---------- Information given
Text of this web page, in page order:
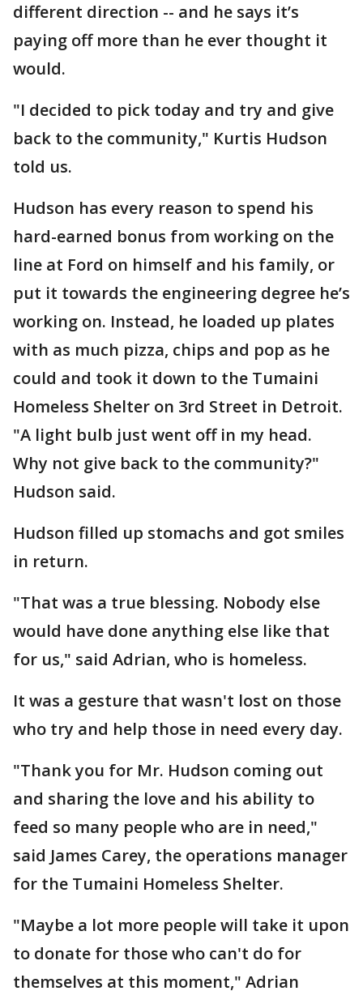
different direction -- and he says it’s
paying off more than he ever thought it
would.
"I decided to pick today and try and give
back to the community," Kurtis Hudson
told us.
Hudson has every reason to spend his
hard-earned bonus from working on the
line at Ford on himself and his family, or
put it towards the engineering degree he’s
working on. Instead, he loaded up plates
with as much pizza, chips and pop as he
could and took it down to the Tumaini
Homeless Shelter on 3rd Street in Detroit.
"A light bulb just went off in my head.
Why not give back to the community?"
Hudson said.
Hudson filled up stomachs and got smiles
in return.
"That was a true blessing. Nobody else
would have done anything else like that
for us," said Adrian, who is homeless.
It was a gesture that wasn't lost on those
who try and help those in need every day.
"Thank you for Mr. Hudson coming out
and sharing the love and his ability to
feed so many people who are in need,"
said James Carey, the operations manager
for the Tumaini Homeless Shelter.
"Maybe a lot more people will take it upon
to donate for those who can't do for
themselves at this moment," Adrian
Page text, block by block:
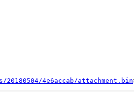
4e6accab/attachment.bin
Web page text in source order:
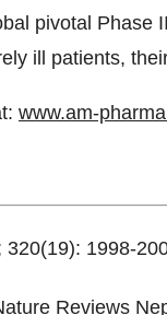
pivotal
ill patients,
www.am-
320(19): 1998-
Reviews
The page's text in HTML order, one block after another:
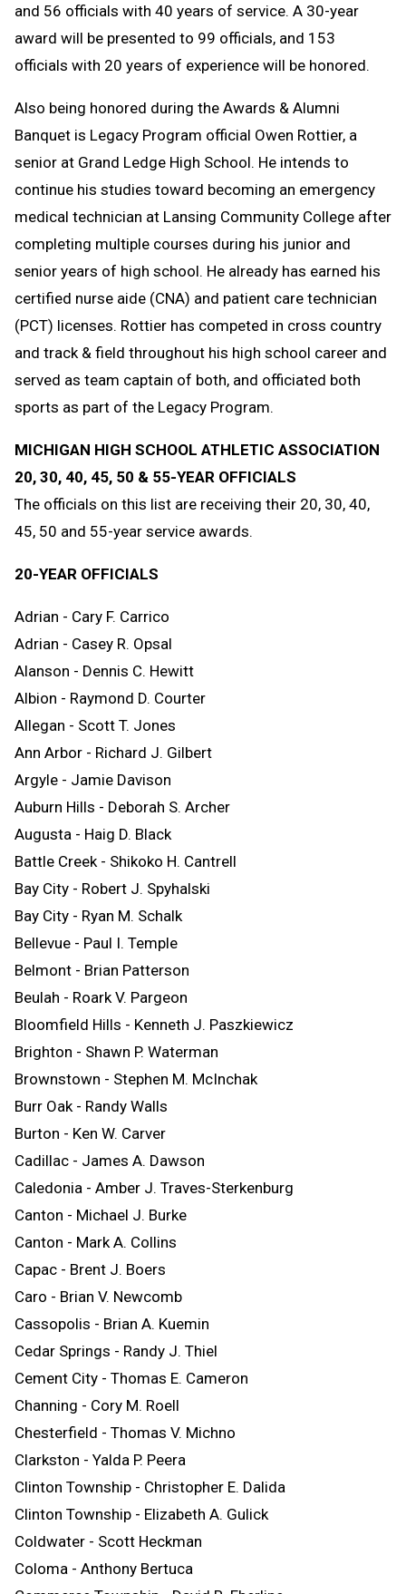
and 56 officials with 40 years of service. A 30-year
award will be presented to 99 officials, and 153
officials with 20 years of experience will be honored.
Also being honored during the Awards & Alumni
Banquet is Legacy Program official Owen Rottier, a
senior at Grand Ledge High School. He intends to
continue his studies toward becoming an emergency
medical technician at Lansing Community College after
completing multiple courses during his junior and
senior years of high school. He already has earned his
certified nurse aide (CNA) and patient care technician
(PCT) licenses. Rottier has competed in cross country
and track & field throughout his high school career and
served as team captain of both, and officiated both
sports as part of the Legacy Program.
MICHIGAN HIGH SCHOOL ATHLETIC ASSOCIATION
20, 30, 40, 45, 50 & 55-YEAR OFFICIALS
The officials on this list are receiving their 20, 30, 40,
45, 50 and 55-year service awards.
20-YEAR OFFICIALS
Adrian - Cary F. Carrico
Adrian - Casey R. Opsal
Alanson - Dennis C. Hewitt
Albion - Raymond D. Courter
Allegan - Scott T. Jones
Ann Arbor - Richard J. Gilbert
Argyle - Jamie Davison
Auburn Hills - Deborah S. Archer
Augusta - Haig D. Black
Battle Creek - Shikoko H. Cantrell
Bay City - Robert J. Spyhalski
Bay City - Ryan M. Schalk
Bellevue - Paul I. Temple
Belmont - Brian Patterson
Beulah - Roark V. Pargeon
Bloomfield Hills - Kenneth J. Paszkiewicz
Brighton - Shawn P. Waterman
Brownstown - Stephen M. McInchak
Burr Oak - Randy Walls
Burton - Ken W. Carver
Cadillac - James A. Dawson
Caledonia - Amber J. Traves-Sterkenburg
Canton - Michael J. Burke
Canton - Mark A. Collins
Capac - Brent J. Boers
Caro - Brian V. Newcomb
Cassopolis - Brian A. Kuemin
Cedar Springs - Randy J. Thiel
Cement City - Thomas E. Cameron
Channing - Cory M. Roell
Chesterfield - Thomas V. Michno
Clarkston - Yalda P. Peera
Clinton Township - Christopher E. Dalida
Clinton Township - Elizabeth A. Gulick
Coldwater - Scott Heckman
Coloma - Anthony Bertuca
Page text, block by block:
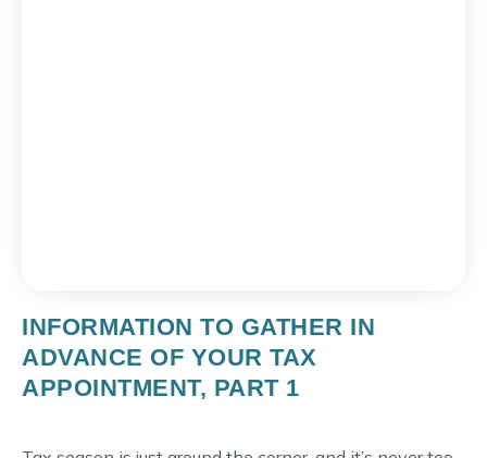
INFORMATION TO GATHER IN
ADVANCE OF YOUR TAX
APPOINTMENT, PART 1
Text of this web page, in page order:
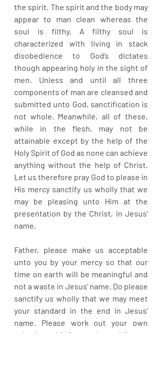
the spirit. The spirit and the body may
appear to man clean whereas the
soul is filthy. A filthy soul is
characterized with living in stack
disobedience to God’s dictates
though appearing holy in the sight of
men. Unless and until all three
components of man are cleansed and
submitted unto God, sanctification is
not whole. Meanwhile, all of these,
while in the flesh, may not be
attainable except by the help of the
Holy Spirit of God as none can achieve
anything without the help of Christ.
Let us therefore pray God to please in
His mercy sanctify us wholly that we
may be pleasing unto Him at the
presentation by the Christ, in Jesus’
name.
Father, please make us acceptable
unto you by your mercy so that our
time on earth will be meaningful and
not a waste in Jesus’ name. Do please
sanctify us wholly that we may meet
your standard in the end in Jesus’
name. Please work out your own
salvation with fear and trembling as
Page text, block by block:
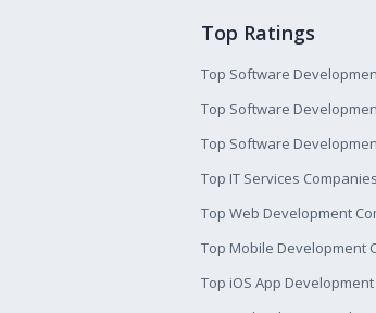
Top Ratings
Top Software
Top Software
Top Software
Top IT Services Companies
Top Web Development
Top Mobile Development
Top iOS App
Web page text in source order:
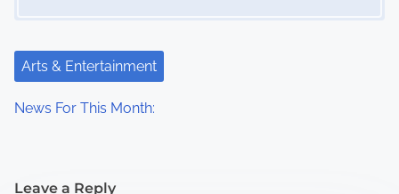
Arts & Entertainment
News For This Month:
Leave a Reply
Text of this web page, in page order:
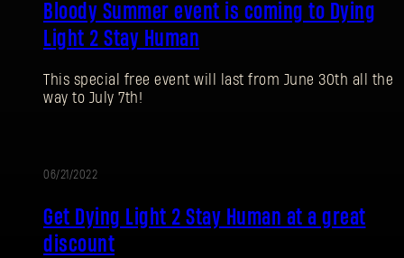
Bloody Summer event is coming to Dying
Light 2 Stay Human
This special free event will last from June 30th all the
way to July 7th!
06/21/2022
Get Dying Light 2 Stay Human at a great
discount
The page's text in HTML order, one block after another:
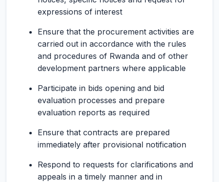
expressions of interest
Ensure that the procurement activities are
carried out in accordance with the rules
and procedures of Rwanda and of other
development partners where applicable
Participate in bids opening and bid
evaluation processes and prepare
evaluation reports as required
Ensure that contracts are prepared
immediately after provisional notification
Respond to requests for clarifications and
appeals in a timely manner and in
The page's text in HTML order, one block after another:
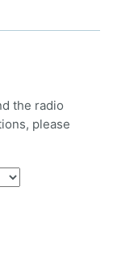
the radio
please
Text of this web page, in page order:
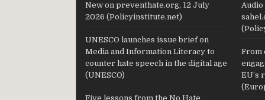
New on preventhate.org, 12 July
2026 (Policyinstitute.net)
UNESCO launches issue brief on
Media and Information Literacy to
counter hate speech in the digital age
(UNESCO)
Five lessons from the No Hate
Audio
From
EU’s
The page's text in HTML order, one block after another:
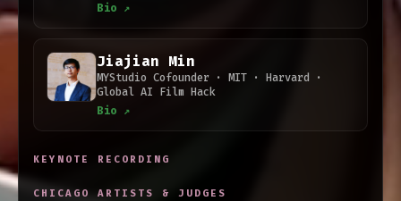
Bio ↗
Jiajian Min
MYStudio Cofounder · MIT · Harvard ·
Global AI Film Hack
Bio ↗
KEYNOTE RECORDING
CHICAGO ARTISTS & JUDGES
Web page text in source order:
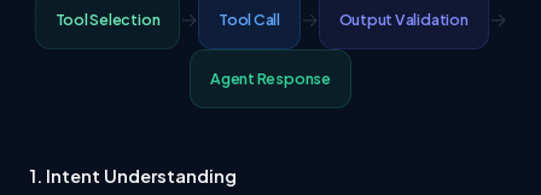
Tool Selection → Tool Call → Output Validation →
Agent Response
1. Intent Understanding
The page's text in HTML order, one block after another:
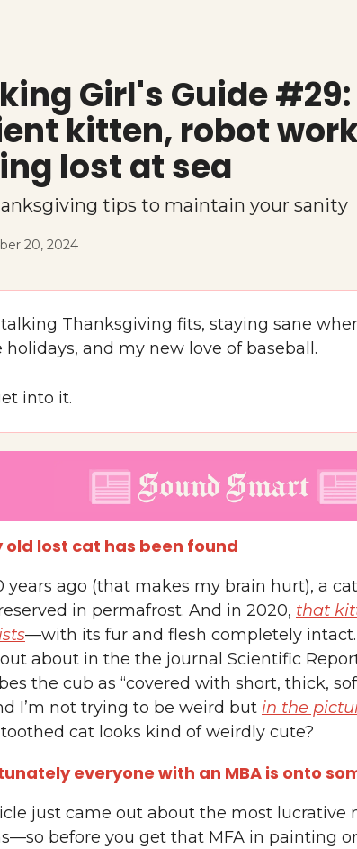
Girl's Guide #29:
kitten, robot
lost at sea
tips to maintain your sanity
20, 2024
talking Thanksgiving fits, staying sane
holidays, and my new love of baseball.
into it.
old lost cat has been found
years ago (that makes my brain hurt), a
in permafrost. And in 2020, that
—with its fur and flesh completely
about in the the journal Scientific
the cub as “covered with short, thick,
I’m not trying to be weird but in the
cat looks kind of weirdly cute?
everyone with an MBA is onto
just came out about the most lucrative
before you get that MFA in painting
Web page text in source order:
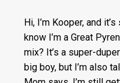
Hi, I’m Kooper, and
know I’m a Great
mix? It’s a super-
big boy, but I’m also
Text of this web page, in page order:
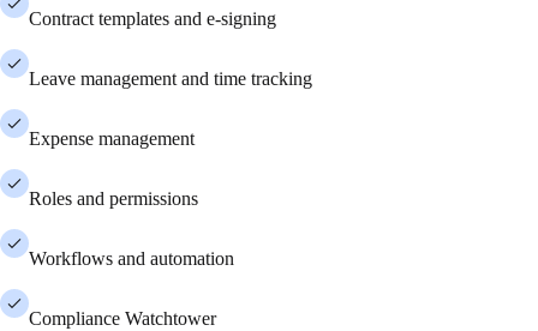
Contract templates and e-signing
Leave management and time tracking
Expense management
Roles and permissions
Workflows and automation
Compliance Watchtower
--------------------
Quote, exactly and only, the lines from the first line of the data above through the line containing "could and took it down to the Tumaini". The pictures do not belong in it.

Answer to the problem:
Text of this web page, in page order:
different direction -- and he says it’s
paying off more than he ever thought it
would.
"I decided to pick today and try and give
back to the community," Kurtis Hudson
told us.
Hudson has every reason to spend his
hard-earned bonus from working on the
line at Ford on himself and his family, or
put it towards the engineering degree he’s
working on. Instead, he loaded up plates
with as much pizza, chips and pop as he
could and took it down to the Tumaini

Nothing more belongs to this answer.